熊楠は「金色の鬚(ひげ)」のような部分を持つ菌を見つけたことがあった。
「前年田辺の人より近野村の深山中で黏(とりもち)を作る輩不在中に、何者かその小屋に入り、桶の蓋を打ち破り、中の黏を食い尽し、また諸処へ粘(ひつつ)けあり。それを検せんと樹に上ると、その枝に金色の鬚(ひげ)のごとく、長(たけ)八寸乃至(ないし)一尺の物散り懸かりありし、と聞く。予那智山中で始めて見し時、奇怪に思いしが、近づき取って鏡検して、たやすくそのマラスミウル属の帽菌の根様体(リゾモルフ)たるを知ったが、その後植物学会員宇井縫蔵氏が近野村で取り来たりしを貰うと、予想通りマラスミウスの傘状体(ピレウス=俗にいうキノコの傘のこと)一つ生じあった」(南方熊楠「山婆の髪の毛」『森の思想・P.327~328』河出文庫)
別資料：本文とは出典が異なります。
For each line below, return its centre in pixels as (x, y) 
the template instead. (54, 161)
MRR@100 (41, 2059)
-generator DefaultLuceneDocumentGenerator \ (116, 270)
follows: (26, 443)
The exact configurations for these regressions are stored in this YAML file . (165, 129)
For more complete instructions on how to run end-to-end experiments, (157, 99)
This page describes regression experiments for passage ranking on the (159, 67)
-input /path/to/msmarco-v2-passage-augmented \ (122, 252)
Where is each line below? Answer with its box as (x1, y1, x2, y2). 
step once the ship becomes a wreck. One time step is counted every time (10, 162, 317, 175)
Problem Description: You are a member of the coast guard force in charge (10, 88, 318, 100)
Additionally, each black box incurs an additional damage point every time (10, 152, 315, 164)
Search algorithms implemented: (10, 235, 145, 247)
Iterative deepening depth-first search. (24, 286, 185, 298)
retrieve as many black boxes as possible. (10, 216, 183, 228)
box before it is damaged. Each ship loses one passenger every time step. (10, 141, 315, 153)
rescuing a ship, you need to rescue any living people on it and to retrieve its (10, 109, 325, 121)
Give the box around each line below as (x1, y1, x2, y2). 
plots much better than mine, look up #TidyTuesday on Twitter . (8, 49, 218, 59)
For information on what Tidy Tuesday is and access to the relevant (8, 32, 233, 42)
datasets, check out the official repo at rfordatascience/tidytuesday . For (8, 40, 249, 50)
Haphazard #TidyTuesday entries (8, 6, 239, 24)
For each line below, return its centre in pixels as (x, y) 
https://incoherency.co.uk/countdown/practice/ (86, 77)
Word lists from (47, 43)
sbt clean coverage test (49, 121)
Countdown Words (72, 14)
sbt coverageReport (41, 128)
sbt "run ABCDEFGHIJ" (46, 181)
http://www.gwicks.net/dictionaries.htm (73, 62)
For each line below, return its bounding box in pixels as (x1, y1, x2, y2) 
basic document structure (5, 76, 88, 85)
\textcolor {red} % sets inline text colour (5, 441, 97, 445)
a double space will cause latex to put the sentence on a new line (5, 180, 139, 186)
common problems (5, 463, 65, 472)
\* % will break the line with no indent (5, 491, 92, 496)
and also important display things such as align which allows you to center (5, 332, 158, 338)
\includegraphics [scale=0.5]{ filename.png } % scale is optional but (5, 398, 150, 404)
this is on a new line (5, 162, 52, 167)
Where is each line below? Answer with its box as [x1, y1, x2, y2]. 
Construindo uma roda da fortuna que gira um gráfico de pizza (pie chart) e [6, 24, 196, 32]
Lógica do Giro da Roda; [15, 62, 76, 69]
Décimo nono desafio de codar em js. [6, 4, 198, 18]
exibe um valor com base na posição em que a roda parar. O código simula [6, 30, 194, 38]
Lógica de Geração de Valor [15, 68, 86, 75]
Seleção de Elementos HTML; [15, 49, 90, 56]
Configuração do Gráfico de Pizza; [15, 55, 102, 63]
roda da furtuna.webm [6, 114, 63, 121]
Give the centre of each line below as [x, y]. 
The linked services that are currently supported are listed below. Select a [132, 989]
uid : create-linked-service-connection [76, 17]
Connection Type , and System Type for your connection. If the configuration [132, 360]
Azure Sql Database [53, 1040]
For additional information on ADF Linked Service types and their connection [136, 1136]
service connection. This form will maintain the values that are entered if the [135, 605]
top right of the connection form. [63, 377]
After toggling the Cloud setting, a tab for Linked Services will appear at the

それは「長(たけ)八寸乃至(ないし)一尺」。髭にしては長いが髭に似て見える。その髭のようなものは「金色」。いずれにしろ髭を思わせる長いものはただものではなくいかにも奇異な力を備えているかのように見える。柳田國男は「白髭神社」とその由来についてこう述べている。
「武州高麗(こま)本郷の白頾(しらひげ)社に、修験道(しゅげんどう)をもって仕えて来た旧家の当主、自分も大いに白い髭あり、近来その苗字を高麗氏と名のり、そうして古い系図が伝わっていて、見に行くほどの人はみな関心をする。これだけはまさしく事実である。次に今より約千二百年前に、東日本に散在する高麗の帰化人千八百人ばかりを、武蔵国へ遷(うつ)したこと、及び高麗人中の名族にして、あるいは武蔵守になったこともある高麗氏が、本貫(ほんかん)をこの郡に有していたことは正史に出ている。歴史がいかに想像の自由を基礎とする学問であるにしても、かほど顕著なる二箇の証跡は、ともにこれを無視して進むことを許されぬであろう」(柳田國男「一目小僧その他・流され王」『柳田國男全集6・P.409』ちくま文庫)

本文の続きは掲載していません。